New Cook bit her lip, still unsure of her place at Gullenborg. “A warm supper would be a comfort, Madame, and the young stable boy brought me two fat rabbits some days ago. They are well hung now and will make a savory ragout.” New Cook took a deep breath and continued. “If I may say, Madame, you have become too thin.”
“You are right, Cook,” The Uzanne said, catching sight of her reflection in the dark window glass. “And how did you know that I am fond of rabbit?”
“It's my job to know, Madame.” New Cook curtsied, thrilled with this exchange, and hurried back down the kitchen stairs. “This is the night we will finally bury Old Cook,” she said to the skinned rabbits, hanging from hooks in the larder. “What was it the gentleman said she liked best, boys? Strips of carrots thin as matchsticks. Pearl onions, but not so many as to be cheap. A thick sauce with rosemary and a splash of Burgundy wine. And where are they now?” she muttered, looking through the bins and jars. New Cook took the hearth stool and clambered up, reaching to the back of the uppermost shelf until her hand felt the smooth cool curve of a canister pressed against the wall. She screwed off the lid and dipped in a finger and brought it to the tip of her pink tongue but did not taste. “Here they are!
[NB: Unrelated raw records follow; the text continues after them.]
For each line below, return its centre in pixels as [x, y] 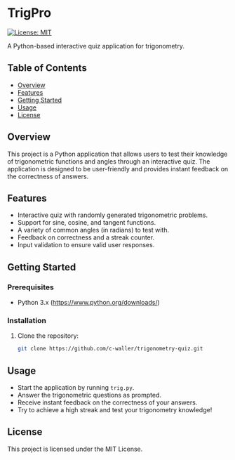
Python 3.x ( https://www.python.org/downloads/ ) [88, 303]
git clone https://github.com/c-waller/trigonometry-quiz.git [110, 349]
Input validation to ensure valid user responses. [86, 245]
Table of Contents [47, 68]
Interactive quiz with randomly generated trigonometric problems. [113, 215]
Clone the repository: [48, 336]
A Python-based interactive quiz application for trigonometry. [96, 46]
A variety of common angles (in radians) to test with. [93, 230]
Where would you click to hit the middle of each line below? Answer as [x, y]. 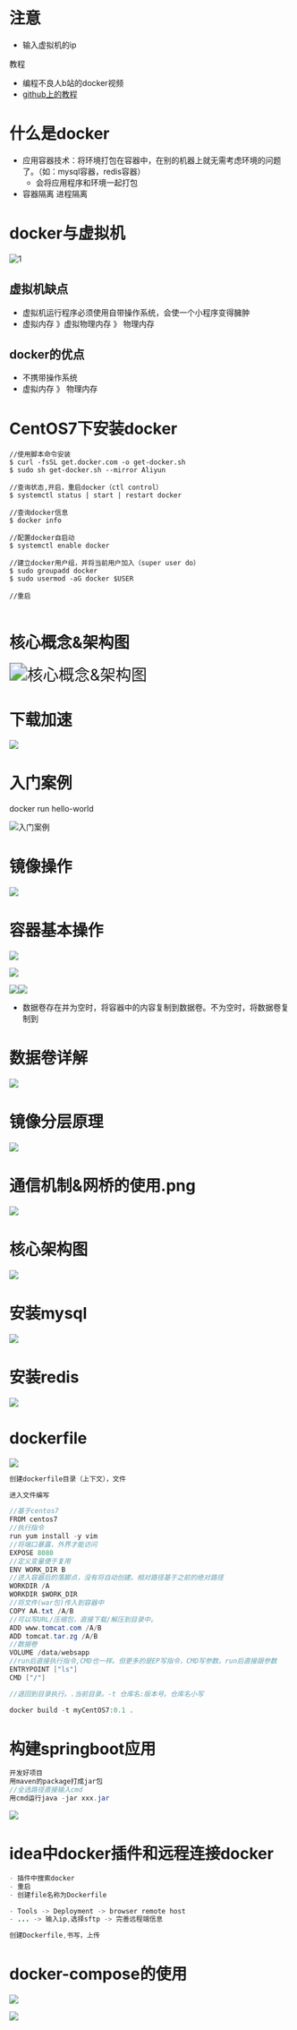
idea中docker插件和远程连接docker [142, 1854]
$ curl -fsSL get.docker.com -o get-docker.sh [98, 462]
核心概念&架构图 [69, 642]
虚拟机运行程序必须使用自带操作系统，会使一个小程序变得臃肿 [136, 312]
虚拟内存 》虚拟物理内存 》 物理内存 [88, 323]
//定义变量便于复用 [40, 1561]
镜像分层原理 [57, 1122]
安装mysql [48, 1313]

Just as the s
ekretaire
said: the Madame is extra fond of a certain dried mushroom. Morels ground into a fine powder. Fit for a king, he said.”
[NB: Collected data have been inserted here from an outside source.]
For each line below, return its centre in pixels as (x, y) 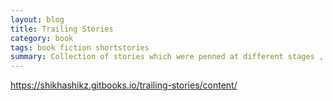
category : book (42, 38)
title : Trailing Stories (62, 29)
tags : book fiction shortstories (80, 47)
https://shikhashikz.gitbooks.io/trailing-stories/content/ (124, 85)
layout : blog (37, 19)
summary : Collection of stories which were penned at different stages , (167, 57)
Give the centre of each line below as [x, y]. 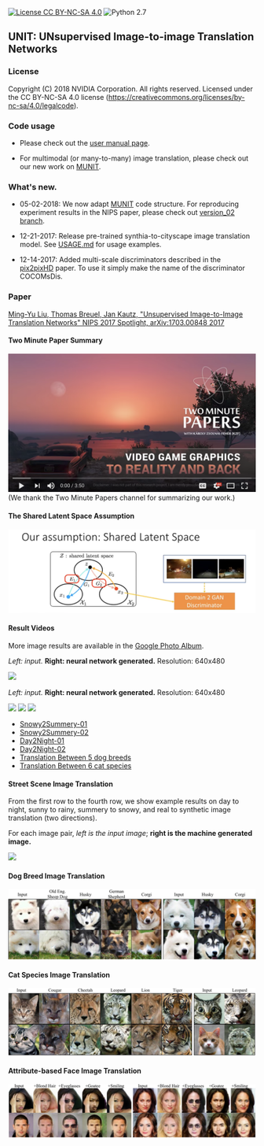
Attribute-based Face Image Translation [75, 1071]
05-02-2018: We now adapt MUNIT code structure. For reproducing [129, 204]
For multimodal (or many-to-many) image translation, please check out [134, 158]
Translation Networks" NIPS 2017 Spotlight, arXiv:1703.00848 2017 [116, 322]
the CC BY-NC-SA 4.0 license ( [58, 97]
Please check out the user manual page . [85, 142]
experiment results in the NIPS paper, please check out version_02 [127, 213]
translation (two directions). [53, 818]
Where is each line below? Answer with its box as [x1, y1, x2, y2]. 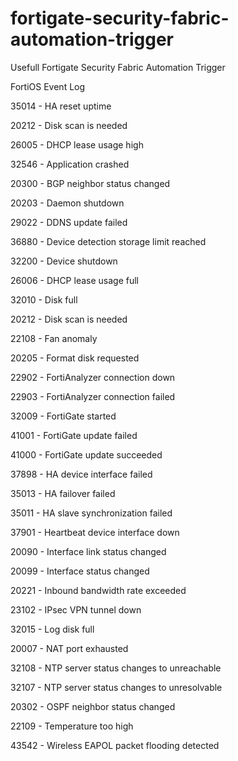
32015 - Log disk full [10, 623, 95, 635]
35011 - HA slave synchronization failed [10, 507, 173, 519]
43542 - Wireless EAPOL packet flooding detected [10, 739, 220, 751]
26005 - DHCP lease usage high [10, 138, 144, 151]
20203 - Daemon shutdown [10, 197, 125, 209]
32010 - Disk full [10, 293, 78, 306]
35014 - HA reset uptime [10, 100, 112, 112]
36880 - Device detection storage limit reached [10, 235, 207, 247]
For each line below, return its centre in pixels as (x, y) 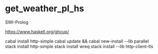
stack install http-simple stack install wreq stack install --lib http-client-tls (79, 46)
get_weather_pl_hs (45, 9)
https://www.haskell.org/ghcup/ (37, 31)
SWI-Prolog (17, 22)
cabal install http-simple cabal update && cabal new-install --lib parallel (77, 41)
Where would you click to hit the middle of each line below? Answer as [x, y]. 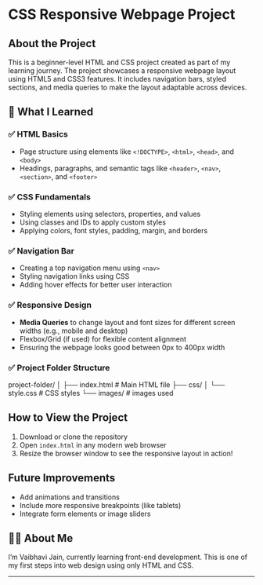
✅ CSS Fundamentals [50, 196]
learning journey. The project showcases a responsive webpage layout [122, 71]
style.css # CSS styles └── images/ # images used [91, 393]
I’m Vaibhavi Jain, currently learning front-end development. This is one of [128, 557]
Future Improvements [62, 478]
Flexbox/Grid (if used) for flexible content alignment [103, 338]
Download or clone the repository [73, 437]
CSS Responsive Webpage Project [122, 15]
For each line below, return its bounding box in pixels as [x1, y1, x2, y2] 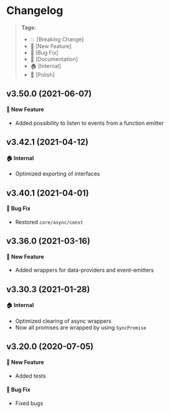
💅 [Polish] [30, 71, 55, 78]
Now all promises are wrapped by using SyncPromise [15, 323, 147, 331]
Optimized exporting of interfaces [15, 170, 101, 177]
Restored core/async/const [15, 218, 83, 225]
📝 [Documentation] [30, 55, 78, 63]
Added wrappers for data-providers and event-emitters [15, 266, 154, 274]
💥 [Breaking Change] [30, 35, 84, 43]
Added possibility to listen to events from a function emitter [15, 119, 165, 127]
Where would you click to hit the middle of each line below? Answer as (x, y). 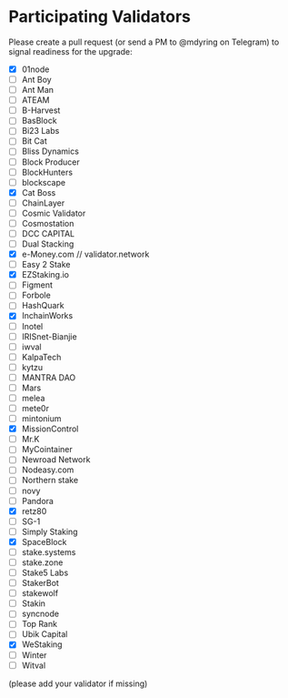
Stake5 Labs (45, 572)
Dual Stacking (48, 244)
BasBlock (39, 121)
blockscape (43, 182)
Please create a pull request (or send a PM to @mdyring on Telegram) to (144, 42)
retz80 (34, 511)
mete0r (35, 408)
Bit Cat (34, 141)
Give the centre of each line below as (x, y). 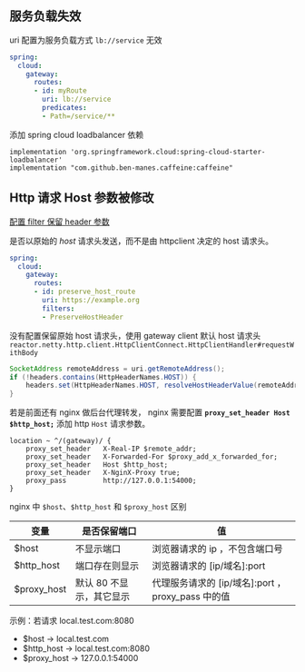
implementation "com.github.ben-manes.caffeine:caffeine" (121, 168)
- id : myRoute (60, 91)
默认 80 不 (98, 583)
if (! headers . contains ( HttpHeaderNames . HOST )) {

The two rabbits were transformed into the most succulent of dishes, tender morsels bathed in a rich, dark sauce. The Uzanne requested a second portion, an almost unheard of compliment. “It was exactly what I was wanting,” The Uzanne said, putting down her knife.
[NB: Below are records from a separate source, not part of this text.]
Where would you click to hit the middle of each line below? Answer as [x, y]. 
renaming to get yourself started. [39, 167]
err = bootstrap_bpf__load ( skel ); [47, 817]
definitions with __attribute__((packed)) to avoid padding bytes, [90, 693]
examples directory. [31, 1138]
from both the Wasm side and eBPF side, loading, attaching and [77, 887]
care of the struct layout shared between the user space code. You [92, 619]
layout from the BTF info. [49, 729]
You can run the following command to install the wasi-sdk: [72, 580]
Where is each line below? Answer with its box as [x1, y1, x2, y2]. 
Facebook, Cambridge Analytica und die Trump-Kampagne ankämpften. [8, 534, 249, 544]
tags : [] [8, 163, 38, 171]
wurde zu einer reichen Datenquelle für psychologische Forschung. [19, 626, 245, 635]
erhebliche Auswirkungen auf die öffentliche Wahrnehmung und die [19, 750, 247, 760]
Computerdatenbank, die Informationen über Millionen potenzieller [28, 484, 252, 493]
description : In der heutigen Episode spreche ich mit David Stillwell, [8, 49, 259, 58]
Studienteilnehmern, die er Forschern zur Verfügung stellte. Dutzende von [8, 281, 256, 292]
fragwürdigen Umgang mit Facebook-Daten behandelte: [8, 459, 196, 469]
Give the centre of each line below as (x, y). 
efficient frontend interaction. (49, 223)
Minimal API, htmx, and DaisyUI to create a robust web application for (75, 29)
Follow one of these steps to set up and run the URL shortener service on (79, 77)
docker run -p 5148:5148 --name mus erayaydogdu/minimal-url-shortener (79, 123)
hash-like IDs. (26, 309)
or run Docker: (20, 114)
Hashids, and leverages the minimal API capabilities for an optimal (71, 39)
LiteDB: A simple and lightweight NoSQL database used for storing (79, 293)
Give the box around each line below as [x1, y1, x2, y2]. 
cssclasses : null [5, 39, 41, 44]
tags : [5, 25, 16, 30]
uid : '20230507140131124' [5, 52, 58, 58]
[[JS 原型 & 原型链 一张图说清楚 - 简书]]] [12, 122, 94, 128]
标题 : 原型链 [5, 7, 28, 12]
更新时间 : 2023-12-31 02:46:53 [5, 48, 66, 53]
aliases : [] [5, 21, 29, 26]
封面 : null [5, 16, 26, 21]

“I am learning Old Cook's secrets, Madame.” New Cook blushed with pleasure. “I found the dried mushroom powder on a high shelf, just as I was told.”
The Uzanne's eyes were closed and her face still, but she gripped the edge of her desk as if she were falling off a cliff. “Told by who?”
“A
sekretaire
. He said you told him you were missing something and wanted his help in finding it.” New Cook trembled with excitement at her success. “Would Madame want something sweet now?”
“No, Cook,” The Uzanne said, turning to the empty case on the wall. “I feel a little sleepy, and a moment's rest would do me some good.”